# order of elements

• Feb 27th 2007, 07:18 PM
jenjen
order of elements
thank you so much in advance.

question: what is the order of 3^20(mod 31). Do I use the thm : suppose [a] has order e in z/mz then [a]^d has order e l (d,e) ?

I tried, but it doesn't seem to work corrrectly for me...:(

And also this problem,

find all units in Z/200Z. Do i have to test each number such as 1,3, 7, 9,..to 199? or is there a formula I can use.
• Feb 27th 2007, 07:32 PM
ThePerfectHacker
Quote:

Originally Posted by jenjen
question: what is the order of 3^20(mod 31). Do I use .

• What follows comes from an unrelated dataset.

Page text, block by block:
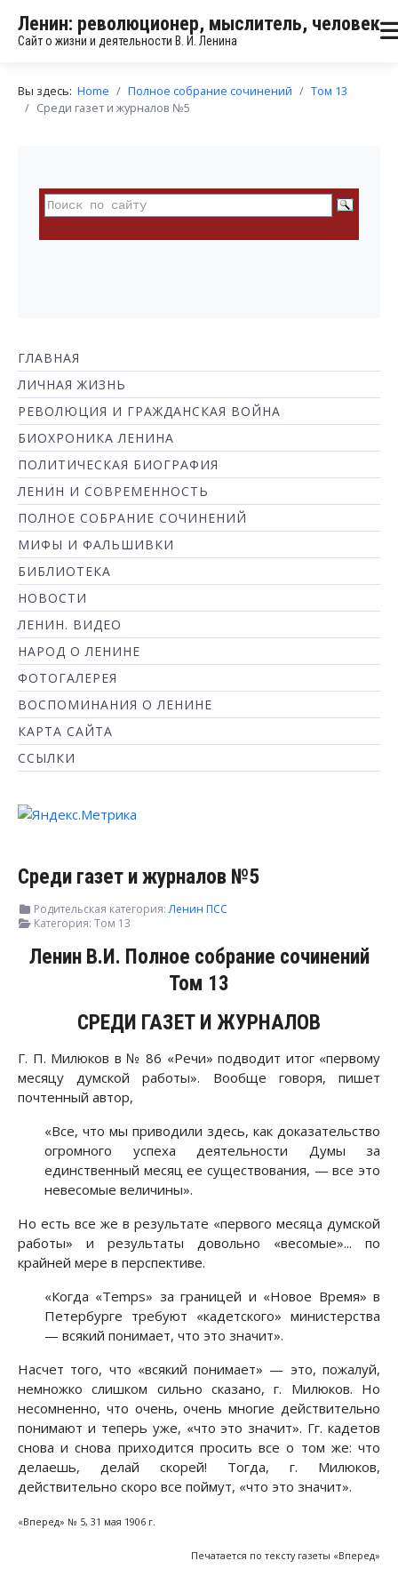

Not sure what you are asking for.
I think you are asking for the index (or order) of 3 modulo 31?
Or are you asking for the order (or index) of 3^20=3486784401 modulo 31?

Quote:

find all units in Z/200Z
Consider the ring Z_{200}.
What are its units?
Answer, those are the numbers such that gcd(n,200)=1.
Meaning the numbers relatively prime to it.
• Feb 27th 2007, 07:47 PM
jenjen
I am not really sure. Oh I am sorry, I think that question follows from the question

1: the order for 3 (mod 31) is 30. and then from there, what is the order of 3^20 (mod 31)?
• Feb 27th 2007, 07:56 PM
ThePerfectHacker
Let n>1.

Theorem Let the order of a modulo n is k for relatively prime a to n. Then the order of a^m is n/d where d=gcd(n,m).

Note, gcd(21,30)=1.
Hence, it has the same order.